Project Two: A Personal AI Newsfeed for Information Overload

The second project, built last week, is a personal feed aggregator pulling from YouTube history, Spotify podcasts, Obsidian notes, and Raindrop bookmarks into a daily or weekly digest — “like the TLDR newsletter, but for me personally.” The plumbing is straight software engineering: APIs, Git history, plugin architecture, secure key handling. The intelligence layer is pure AI engineering: taking all those JSON sources, prioritizing what matters, generating summaries, and even suggesting writing ideas or future YouTube topics.
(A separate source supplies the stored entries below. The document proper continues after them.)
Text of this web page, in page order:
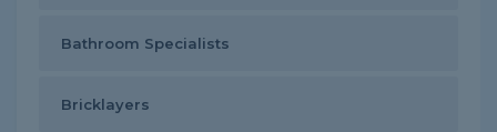
Bathroom Specialists
Bricklayers
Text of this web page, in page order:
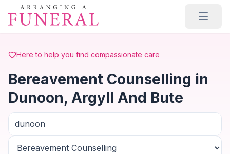
Skip to main content
Here to help you find compassionate care
Bereavement Counselling in
Dunoon, Argyll And Bute
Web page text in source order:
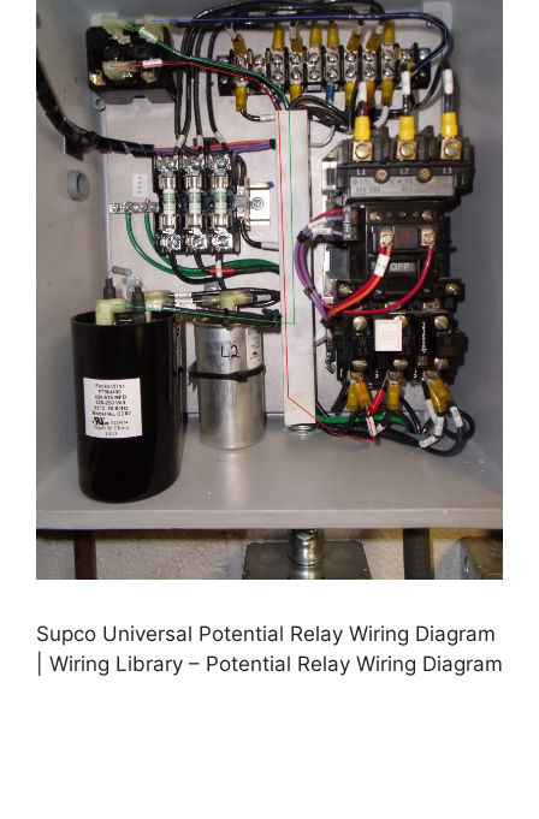
Supco Universal Potential Relay Wiring Diagram
| Wiring Library – Potential Relay Wiring Diagram
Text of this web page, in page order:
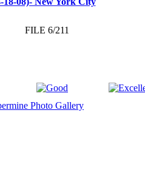
FILE 6/211
Photo Gallery
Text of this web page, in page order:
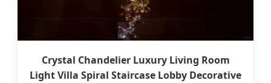
Crystal Chandelier Luxury Living Room
Light Villa Spiral Staircase Lobby Decorative
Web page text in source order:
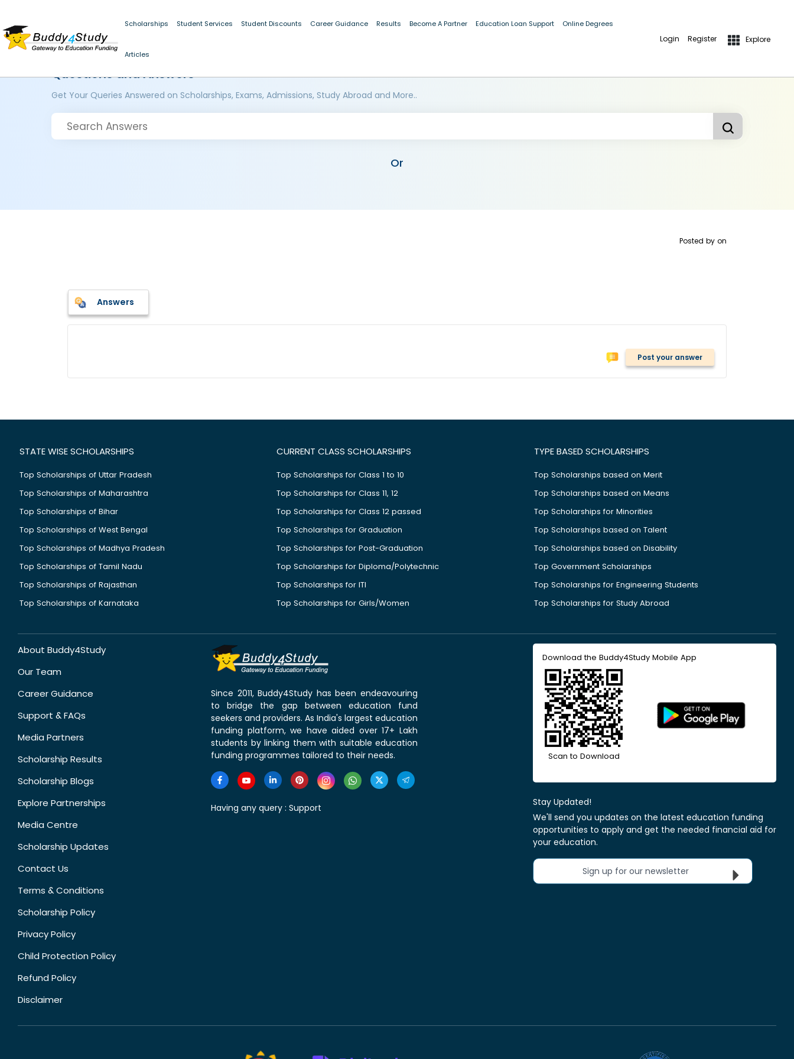
Scholarships Student Services Student Discounts Career Guidance Results Become A Partner Education Loan Support Online Degrees
Articles
Login Register Explore
Questions and Answers
Get Your Queries Answered on Scholarships, Exams, Admissions, Study Abroad and More..
Or
Posted by on
Answers
Post your answer
STATE WISE SCHOLARSHIPS
Top Scholarships of Uttar Pradesh
Top Scholarships of Maharashtra
Top Scholarships of Bihar
Top Scholarships of West Bengal
Top Scholarships of Madhya Pradesh
Top Scholarships of Tamil Nadu
Top Scholarships of Rajasthan
Top Scholarships of Karnataka
CURRENT CLASS SCHOLARSHIPS
Top Scholarships for Class 1 to 10
Top Scholarships for Class 11, 12
Top Scholarships for Class 12 passed
Top Scholarships for Graduation
Top Scholarships for Post-Graduation
Top Scholarships for Diploma/Polytechnic
Top Scholarships for ITI
Top Scholarships for Girls/Women
TYPE BASED SCHOLARSHIPS
Top Scholarships based on Merit
Top Scholarships based on Means
Top Scholarships for Minorities
Top Scholarships based on Talent
Top Scholarships based on Disability
Top Government Scholarships
Top Scholarships for Engineering Students
Top Scholarships for Study Abroad
About Buddy4Study
Our Team
Career Guidance
Support & FAQs
Media Partners
Scholarship Results
Scholarship Blogs
Explore Partnerships
Media Centre
Scholarship Updates
Contact Us
Terms & Conditions
Scholarship Policy
Privacy Policy
Child Protection Policy
Refund Policy
Disclaimer
Since 2011, Buddy4Study has been endeavouring
to bridge the gap between education fund
seekers and providers. As India's largest education
funding platform, we have aided over 17+ Lakh
students by linking them with suitable education
funding programmes tailored to their needs.
Having any query : Support
Download the Buddy4Study Mobile App
Scan to Download
Stay Updated!
We'll send you updates on the latest education funding
opportunities to apply and get the needed financial aid for
your education.
Sign up for our newsletter
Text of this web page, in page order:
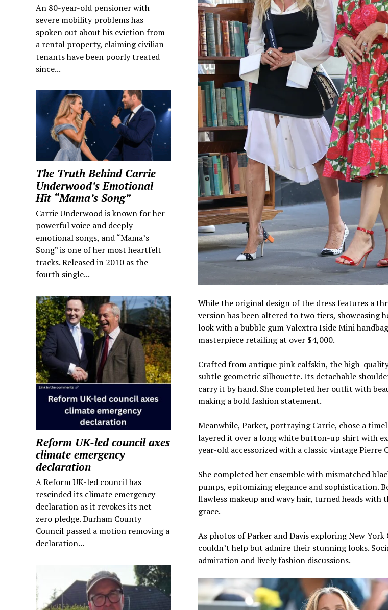
An 80-year-old pensioner with
severe mobility problems has
spoken out about his eviction from
a rental property, claiming civilian
tenants have been poorly treated
since...
The Truth Behind Carrie
Underwood’s Emotional
Hit “Mama’s Song”
Carrie Underwood is known for her
powerful voice and deeply
emotional songs, and “Mama’s
Song” is one of her most heartfelt
tracks. Released in 2010 as the
fourth single...
Reform UK-led council axes
climate emergency
declaration
A Reform UK-led council has
rescinded its climate emergency
declaration as it revokes its net-
zero pledge. Durham County
Council passed a motion removing a
declaration...
While the original design of the dress features a
version has been altered to two tiers, showcasing
look with a bubble gum Valextra Iside Mini
masterpiece retailing at over $4,000.
Crafted from antique pink calfskin, the high-
subtle geometric silhouette. Its detachable
carry it by hand. She completed her outfit with
making a bold fashion statement.
Meanwhile, Parker, portraying Carrie, chose a
layered it over a long white button-up shirt with
year-old accessorized with a classic vintage Pierre
She completed her ensemble with mismatched
pumps, epitomizing elegance and sophistication.
flawless makeup and wavy hair, turned heads with
grace.
As photos of Parker and Davis exploring New
couldn’t help but admire their stunning looks.
admiration and lively fashion discussions.
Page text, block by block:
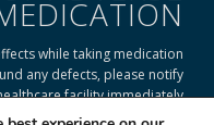
while taking medication
any defects, please notify
facility immediately
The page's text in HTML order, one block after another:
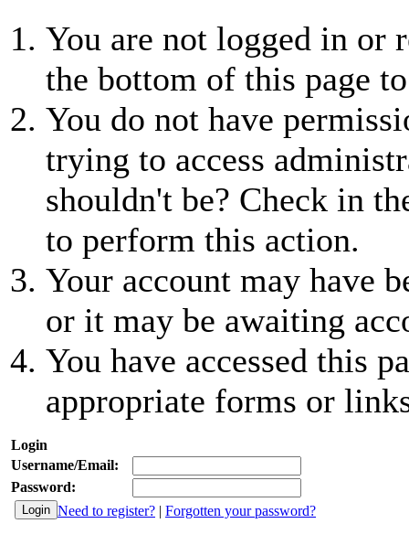
You are not logged in or
the bottom of this page
You do not have
trying to access
shouldn't be? Check in
to perform this action.
Your account may have
or it may be awaiting
You have accessed this
appropriate forms or
Login
Username/Email:
Password:
Need to register? | Forgotten your password?
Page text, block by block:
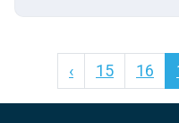
‹ 15 16
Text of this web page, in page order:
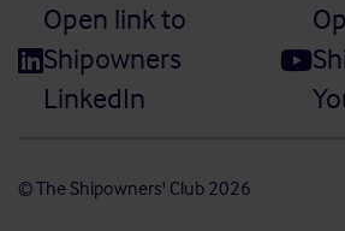
Open link to
Shipowners
LinkedIn
© The Shipowners' Club 2026
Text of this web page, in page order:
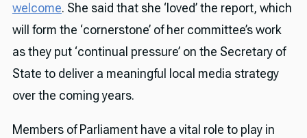
welcome. She said that she ‘loved’ the report, which
will form the ‘cornerstone’ of her committee’s work
as they put ‘continual pressure’ on the Secretary of
State to deliver a meaningful local media strategy
over the coming years.
Members of Parliament have a vital role to play in
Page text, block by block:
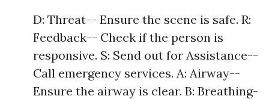
D: Threat-- Ensure the scene is safe. R:
Feedback-- Check if the person is
responsive. S: Send out for Assistance--
Call emergency services. A: Airway--
Ensure the airway is clear. B: Breathing-
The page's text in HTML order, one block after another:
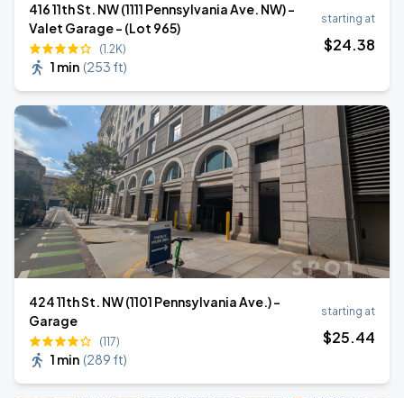
416 11th St. NW (1111 Pennsylvania Ave. NW) -
Valet Garage - (Lot 965)
(1.2K)
1 min (253 ft)
starting at
$24.38
424 11th St. NW (1101 Pennsylvania Ave.) -
Garage
(117)
1 min (289 ft)
starting at
$25.44

How He Actually Vibe-Coded It

The most practical bit is his build process. He started by making sure Claude could not read his API keys — because yes, it can read env files unless you explicitly blacklist them — then dictated a markdown spec via transcript, including both the problem and pieces of the intended architecture. From there he iterated with Claude, added unit tests for the TypeScript parts, split each integration into its own skill, used Anthropic’s skill creator to help shape those files, and even configured Claude Code to persist its plans into the repo so they could be versioned and recovered after crashes.